Intanto sul palco il Sindaco consegna al Presidente una riproduzione in bronzo del bel monumento eretto alla memoria di Mario Brumana offertagli dal Fascio, una bellissima targa in argento che reca la seguente dedica: «Le famiglie dei Caduti – i mutilati e combattenti – i fascisti – al Duce – che rivinse la vittoria».
Gli presenta poi una ricca pergamena che reca la seguente epigrafe:
«A S. E. Benito Mussolini – Presidente del Consiglio dei Ministri – in riconoscenza dei suoi meriti altissimi – il Comune di Gallarate – con deliberazione 2 giugno 1924 – ha conferito la cittadinanza onoraria, con fede immutabile – in occasione della sua ambita visita – col voto augurale unanime – i gallaratesi italicamente offrono».
E infine Mussolini sorride di compiacimento quando gli viene presentata una custodia di pelle, che contiene il bilancio del Comune ed ha la seguente dedica:
«A S. E. Benito Mussolini – Cittadino onorario di Gallarate – questo documento che consacra il pareggio del Civico bilancio – e l’auspicato ampliamento territoriale – dica – l’incrollabile volontà dei gallaratesi – di fedelmente seguire – le direttive del Governo Nazionale – perché – al possente ritmo del Centro – armonicamente corrisponda – l’azione dei Comuni Italiani – per la romana grandezza della Patria – nel mondo e nei secoli».
Il discorso del Sindaco
Fra il silenzio più profondo prende ora la parola il Sindaco Mario Colombo, il quale con voce forte e precisa dice:
Eccellenza!
Come Sindaco di Gallarate, e come Milite fedele del Fascismo, sono orgoglioso di porgervi il saluto devoto mio e di questa Città, e di ringraziarvi dell’alto onore che ci avete fatto, intervenendo ai Sacri riti che oggi qui celebriamo.

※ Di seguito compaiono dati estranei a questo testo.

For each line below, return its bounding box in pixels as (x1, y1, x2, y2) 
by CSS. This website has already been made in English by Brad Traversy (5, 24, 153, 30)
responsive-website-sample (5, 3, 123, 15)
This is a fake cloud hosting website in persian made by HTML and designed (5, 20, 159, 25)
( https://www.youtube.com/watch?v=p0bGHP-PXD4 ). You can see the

Con viva soddisfazione, posso dichiararvi che la nostra Amministrazione, fascista nella fede e nel metodo, ha obbedito in tutto al Vostro programma di ricostruzione nazionale, ed ha portato anch’essa la sua piccola pietra al nuovo edificio della Patria. Ho il piacere di annunciare a Voi, Capo del Governo Nazionale, Duce nostro e Cittadino onorario della nostra Città, che l’Amministrazione Fascista, seguendo l’esempio del Vostro Governo, ha raggiunto con opera risanatrice, ardua ma tenace, il pareggio del bilancio comunale (applausi vivissimi).

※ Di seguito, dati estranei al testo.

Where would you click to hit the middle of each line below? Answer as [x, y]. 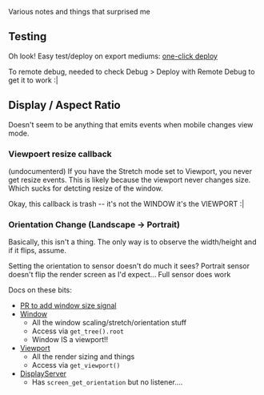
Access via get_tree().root [78, 331]
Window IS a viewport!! [70, 340]
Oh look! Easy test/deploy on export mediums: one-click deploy [113, 56]
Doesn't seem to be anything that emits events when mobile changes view [131, 124]
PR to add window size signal [68, 306]
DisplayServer [43, 374]
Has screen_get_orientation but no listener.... [107, 382]
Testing [28, 36]

Abbiamo compiuto il nostro dovere: abbiamo tenuto fede ai nostri principii, seguendo il monito da Voi spesse volte ripetuto, che per far grande il Paese, è necessaria la virtù tipicamente romana, della umile e silenziosa tenacia nel lavoro.
Oggi, vedete la laboriosa e industre Gallarate, raccogliersi intorno a Voi, per manifestarvi il suo affetto e la sua gratitudine: vedete le Vostre Camicie nere fedeli e disciplinate come sempre apprestarsi a giurarvi ancora una volta obbedienza a qualunque costo (applausi).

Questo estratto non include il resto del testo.